The CLPs for Linux were compiled under the Linux kernel release 3.13.0-24-generic with a X86-64 machine. We have not tried the programs in other releases of Linux kernel. The CLPs for Mac were compiled under OS X ver. 10.6.8. We verified that the programs run under a recent version, ver. 10.9.5.

The R functions were made under R version 3.0.2, and the package was build using Mac (OS X ver. 10.6.8). We verified that the package can be loaded and the functions run in Windows 7/8, Mac (OS X ver. 10.6.8 and 10.9.5), and Linux (3.13.0-24-generic).

(2) Availability

Operating system

CLP package: Linux (kernel 3.13.0-24-generic), and Mac (OS X ver. 10.6.8 and 10.9.5).

R package: Windows 7/8, Linux (kernel 3.13.0-24-generic), and Mac (OS X ver. 10.6.8 and 10.9.5).

Programming language

C (CLP programs) and C and R (R functions).

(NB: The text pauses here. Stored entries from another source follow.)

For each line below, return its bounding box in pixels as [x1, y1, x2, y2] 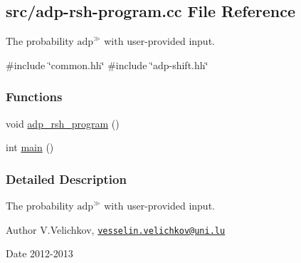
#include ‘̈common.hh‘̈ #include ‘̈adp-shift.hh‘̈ [6, 57, 208, 72]
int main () [6, 140, 54, 155]
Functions [6, 88, 63, 105]
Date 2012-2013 [6, 246, 73, 261]
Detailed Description [6, 170, 127, 187]
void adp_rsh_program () [6, 115, 120, 130]
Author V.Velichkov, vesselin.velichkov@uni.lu [6, 222, 226, 237]
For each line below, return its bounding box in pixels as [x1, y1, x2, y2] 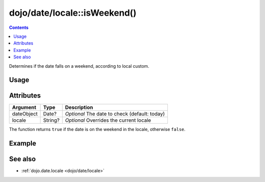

Additional system requirements

None.

Dependencies

The R package requires installation of R (http://cran.r-project.org/).

List of contributors

Akio Onogi and Hiroyoshi Iwata

Department of Agricultural and Environmental Biology, Graduate School of Agricultural and Life Sciences, The University of Tokyo.

Software location

Archive

Name

CLP package: GitHub

R package: GitHub and CRAN

Persistent identifier

CLP package: https://github.com/Onogi/VIGoR

R package: https://cran.r-project.org/web/packages/VIGoR/index.html

Licence

MIT license

Publisher

Akio Onogi

Date published

20/05/2015

Language

English.

(3) Reuse potential

Because both the CLPs and R functions run by specifying only a few arguments, these programs will be approachable for geneticists who are interested in association mapping or genomic prediction. In addition, both the CLP and R functions vigor and hyperpara can accept predictor variables other than the marker genotypes. Therefore, although we focus on genome-wide regression here, VIGoR can be applied into various problems where variable selection is required for huge data. Thus, VIGoR will have a wide reuse potential.

Competing Interests

The authors declare that they have no competing interests.